(Source records)
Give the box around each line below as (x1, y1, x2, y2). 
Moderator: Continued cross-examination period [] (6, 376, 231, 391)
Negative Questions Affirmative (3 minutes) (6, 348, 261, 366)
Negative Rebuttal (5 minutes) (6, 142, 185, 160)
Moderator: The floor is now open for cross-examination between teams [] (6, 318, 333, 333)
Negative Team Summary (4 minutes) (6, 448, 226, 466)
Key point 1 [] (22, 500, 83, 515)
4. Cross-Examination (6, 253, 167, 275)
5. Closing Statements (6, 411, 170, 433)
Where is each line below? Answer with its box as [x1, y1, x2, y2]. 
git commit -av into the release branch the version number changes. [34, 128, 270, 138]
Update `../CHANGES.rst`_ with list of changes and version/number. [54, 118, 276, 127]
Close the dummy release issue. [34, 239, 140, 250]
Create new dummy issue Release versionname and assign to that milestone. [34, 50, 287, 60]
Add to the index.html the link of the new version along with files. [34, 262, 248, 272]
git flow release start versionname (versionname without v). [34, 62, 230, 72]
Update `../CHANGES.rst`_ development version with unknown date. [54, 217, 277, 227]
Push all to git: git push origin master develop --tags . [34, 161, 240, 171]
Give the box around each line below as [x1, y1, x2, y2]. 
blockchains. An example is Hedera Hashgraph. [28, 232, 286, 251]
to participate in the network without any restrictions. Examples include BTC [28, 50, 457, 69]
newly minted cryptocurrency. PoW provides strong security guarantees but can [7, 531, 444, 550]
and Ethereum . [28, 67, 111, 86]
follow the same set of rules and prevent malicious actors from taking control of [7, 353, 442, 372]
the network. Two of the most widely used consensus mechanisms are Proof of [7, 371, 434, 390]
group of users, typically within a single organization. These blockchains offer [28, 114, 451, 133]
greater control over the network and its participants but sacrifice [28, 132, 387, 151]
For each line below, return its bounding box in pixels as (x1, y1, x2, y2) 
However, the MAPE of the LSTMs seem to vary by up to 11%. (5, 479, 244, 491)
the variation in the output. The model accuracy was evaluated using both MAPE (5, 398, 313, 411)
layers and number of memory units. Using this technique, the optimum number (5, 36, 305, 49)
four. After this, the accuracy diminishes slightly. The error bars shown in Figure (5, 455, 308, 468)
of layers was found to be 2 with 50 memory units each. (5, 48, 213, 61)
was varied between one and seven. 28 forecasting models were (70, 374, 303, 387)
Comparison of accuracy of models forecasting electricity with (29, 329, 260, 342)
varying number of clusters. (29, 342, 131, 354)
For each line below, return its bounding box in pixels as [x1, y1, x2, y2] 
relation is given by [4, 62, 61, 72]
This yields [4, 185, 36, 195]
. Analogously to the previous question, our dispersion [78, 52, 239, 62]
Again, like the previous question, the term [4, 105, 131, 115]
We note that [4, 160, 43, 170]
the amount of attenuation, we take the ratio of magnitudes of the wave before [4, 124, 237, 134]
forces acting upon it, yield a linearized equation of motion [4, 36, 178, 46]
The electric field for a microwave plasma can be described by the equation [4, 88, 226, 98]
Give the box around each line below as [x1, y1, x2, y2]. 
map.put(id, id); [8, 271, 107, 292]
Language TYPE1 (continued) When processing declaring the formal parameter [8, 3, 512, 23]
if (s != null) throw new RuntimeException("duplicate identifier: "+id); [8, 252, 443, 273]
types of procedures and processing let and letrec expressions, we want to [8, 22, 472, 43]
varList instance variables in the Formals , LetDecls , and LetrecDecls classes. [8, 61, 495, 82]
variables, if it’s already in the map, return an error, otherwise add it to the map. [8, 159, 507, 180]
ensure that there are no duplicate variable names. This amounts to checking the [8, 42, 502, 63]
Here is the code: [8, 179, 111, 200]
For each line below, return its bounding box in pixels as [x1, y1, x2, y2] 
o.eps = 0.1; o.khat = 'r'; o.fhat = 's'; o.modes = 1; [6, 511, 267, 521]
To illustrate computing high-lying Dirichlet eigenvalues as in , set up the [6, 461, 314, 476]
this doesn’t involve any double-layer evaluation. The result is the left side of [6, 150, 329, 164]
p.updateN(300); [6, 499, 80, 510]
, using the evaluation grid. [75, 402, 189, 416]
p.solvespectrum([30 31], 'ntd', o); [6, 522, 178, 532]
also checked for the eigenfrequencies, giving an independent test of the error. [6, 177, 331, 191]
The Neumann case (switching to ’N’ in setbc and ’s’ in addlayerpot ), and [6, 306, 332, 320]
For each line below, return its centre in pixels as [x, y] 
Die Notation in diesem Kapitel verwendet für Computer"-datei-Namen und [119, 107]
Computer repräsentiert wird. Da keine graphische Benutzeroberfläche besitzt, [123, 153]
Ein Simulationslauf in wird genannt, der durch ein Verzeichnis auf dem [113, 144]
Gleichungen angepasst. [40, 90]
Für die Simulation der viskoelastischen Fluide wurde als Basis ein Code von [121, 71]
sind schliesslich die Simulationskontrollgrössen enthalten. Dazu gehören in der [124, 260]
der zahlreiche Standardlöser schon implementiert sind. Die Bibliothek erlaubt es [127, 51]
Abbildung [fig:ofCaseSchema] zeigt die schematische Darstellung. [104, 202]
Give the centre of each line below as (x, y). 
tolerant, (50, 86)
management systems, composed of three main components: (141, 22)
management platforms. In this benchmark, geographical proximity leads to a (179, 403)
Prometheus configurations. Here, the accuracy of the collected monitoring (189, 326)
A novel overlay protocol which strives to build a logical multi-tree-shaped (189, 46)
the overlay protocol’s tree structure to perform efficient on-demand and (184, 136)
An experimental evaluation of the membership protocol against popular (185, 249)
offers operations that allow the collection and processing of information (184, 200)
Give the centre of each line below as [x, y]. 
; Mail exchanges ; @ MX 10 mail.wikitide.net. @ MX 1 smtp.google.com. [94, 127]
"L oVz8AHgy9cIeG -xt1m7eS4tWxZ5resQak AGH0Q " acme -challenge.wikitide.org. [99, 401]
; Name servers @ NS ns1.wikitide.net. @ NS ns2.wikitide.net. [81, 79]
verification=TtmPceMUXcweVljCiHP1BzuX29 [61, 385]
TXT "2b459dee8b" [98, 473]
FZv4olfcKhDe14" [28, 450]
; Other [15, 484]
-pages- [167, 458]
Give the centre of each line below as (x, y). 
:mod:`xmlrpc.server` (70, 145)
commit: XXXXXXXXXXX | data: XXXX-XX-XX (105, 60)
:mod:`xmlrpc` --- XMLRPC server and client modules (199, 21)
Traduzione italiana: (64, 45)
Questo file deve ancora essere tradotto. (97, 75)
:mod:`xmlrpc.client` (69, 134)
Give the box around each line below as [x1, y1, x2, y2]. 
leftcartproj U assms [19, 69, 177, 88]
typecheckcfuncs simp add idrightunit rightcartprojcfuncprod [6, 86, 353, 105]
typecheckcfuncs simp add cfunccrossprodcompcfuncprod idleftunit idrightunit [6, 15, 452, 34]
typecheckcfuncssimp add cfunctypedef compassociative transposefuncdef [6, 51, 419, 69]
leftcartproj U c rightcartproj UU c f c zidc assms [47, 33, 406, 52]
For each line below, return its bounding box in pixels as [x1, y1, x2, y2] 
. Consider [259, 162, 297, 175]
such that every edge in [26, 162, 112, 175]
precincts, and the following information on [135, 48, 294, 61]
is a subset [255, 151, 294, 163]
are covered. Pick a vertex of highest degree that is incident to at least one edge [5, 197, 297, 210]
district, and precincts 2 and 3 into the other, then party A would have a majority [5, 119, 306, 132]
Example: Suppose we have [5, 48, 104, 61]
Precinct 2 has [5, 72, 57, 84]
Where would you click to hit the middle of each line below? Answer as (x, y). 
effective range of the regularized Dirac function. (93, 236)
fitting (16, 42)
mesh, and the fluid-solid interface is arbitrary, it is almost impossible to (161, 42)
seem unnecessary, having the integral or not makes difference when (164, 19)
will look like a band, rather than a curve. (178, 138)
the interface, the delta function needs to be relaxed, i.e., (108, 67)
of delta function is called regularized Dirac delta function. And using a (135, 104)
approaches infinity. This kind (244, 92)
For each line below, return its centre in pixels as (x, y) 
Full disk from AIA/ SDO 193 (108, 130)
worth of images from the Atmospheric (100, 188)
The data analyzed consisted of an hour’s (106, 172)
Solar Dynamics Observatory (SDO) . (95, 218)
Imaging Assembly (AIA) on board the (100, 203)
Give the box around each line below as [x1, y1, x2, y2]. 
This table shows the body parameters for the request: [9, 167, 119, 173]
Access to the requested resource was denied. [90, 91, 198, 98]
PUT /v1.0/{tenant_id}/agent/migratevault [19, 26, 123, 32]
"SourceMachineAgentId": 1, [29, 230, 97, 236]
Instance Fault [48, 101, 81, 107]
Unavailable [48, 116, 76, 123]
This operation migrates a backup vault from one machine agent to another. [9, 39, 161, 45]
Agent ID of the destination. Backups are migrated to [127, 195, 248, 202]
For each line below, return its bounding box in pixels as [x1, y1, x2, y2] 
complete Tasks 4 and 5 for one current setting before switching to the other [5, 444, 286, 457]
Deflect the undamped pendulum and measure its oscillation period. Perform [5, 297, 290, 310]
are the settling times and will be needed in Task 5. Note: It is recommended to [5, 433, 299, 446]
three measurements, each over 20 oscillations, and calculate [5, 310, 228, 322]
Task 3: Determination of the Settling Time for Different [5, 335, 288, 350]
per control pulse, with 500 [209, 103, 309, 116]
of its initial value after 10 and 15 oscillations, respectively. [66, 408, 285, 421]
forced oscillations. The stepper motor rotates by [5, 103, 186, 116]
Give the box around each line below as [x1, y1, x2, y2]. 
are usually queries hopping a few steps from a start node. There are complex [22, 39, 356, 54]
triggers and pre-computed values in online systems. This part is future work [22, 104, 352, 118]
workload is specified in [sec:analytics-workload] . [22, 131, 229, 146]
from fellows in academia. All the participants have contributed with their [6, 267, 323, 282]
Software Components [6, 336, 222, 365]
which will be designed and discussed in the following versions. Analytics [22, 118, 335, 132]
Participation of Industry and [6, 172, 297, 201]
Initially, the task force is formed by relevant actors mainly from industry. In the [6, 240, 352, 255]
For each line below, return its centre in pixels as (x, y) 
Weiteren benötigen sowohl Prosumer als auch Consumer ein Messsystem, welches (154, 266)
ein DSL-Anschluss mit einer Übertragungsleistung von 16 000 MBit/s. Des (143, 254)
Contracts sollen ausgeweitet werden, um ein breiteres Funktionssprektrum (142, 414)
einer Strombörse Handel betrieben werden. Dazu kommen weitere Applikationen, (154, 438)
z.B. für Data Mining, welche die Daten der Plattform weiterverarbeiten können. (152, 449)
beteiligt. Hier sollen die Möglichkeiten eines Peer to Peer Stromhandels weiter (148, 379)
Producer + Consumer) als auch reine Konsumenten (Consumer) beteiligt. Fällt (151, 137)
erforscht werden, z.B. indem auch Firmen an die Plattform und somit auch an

### TO DO
Please reproduce exactly the lines above, beginning with the first and ending with the line that contains "to participate in", and include nothing outside that range.

### SOLUTION TO THIS TASK
Give the box around each line below as (x1, y1, x2, y2). 
Moderator: Continued cross-examination period [] (6, 376, 231, 391)
Negative Questions Affirmative (3 minutes) (6, 348, 261, 366)
Negative Rebuttal (5 minutes) (6, 142, 185, 160)
Moderator: The floor is now open for cross-examination between teams [] (6, 318, 333, 333)
Negative Team Summary (4 minutes) (6, 448, 226, 466)
Key point 1 [] (22, 500, 83, 515)
4. Cross-Examination (6, 253, 167, 275)
5. Closing Statements (6, 411, 170, 433)
Where is each line below? Answer with its box as [x1, y1, x2, y2]. 
git commit -av into the release branch the version number changes. [34, 128, 270, 138]
Update `../CHANGES.rst`_ with list of changes and version/number. [54, 118, 276, 127]
Close the dummy release issue. [34, 239, 140, 250]
Create new dummy issue Release versionname and assign to that milestone. [34, 50, 287, 60]
Add to the index.html the link of the new version along with files. [34, 262, 248, 272]
git flow release start versionname (versionname without v). [34, 62, 230, 72]
Update `../CHANGES.rst`_ development version with unknown date. [54, 217, 277, 227]
Push all to git: git push origin master develop --tags . [34, 161, 240, 171]
Give the box around each line below as [x1, y1, x2, y2]. 
blockchains. An example is Hedera Hashgraph. [28, 232, 286, 251]
to participate in the network without any restrictions. Examples include BTC [28, 50, 457, 69]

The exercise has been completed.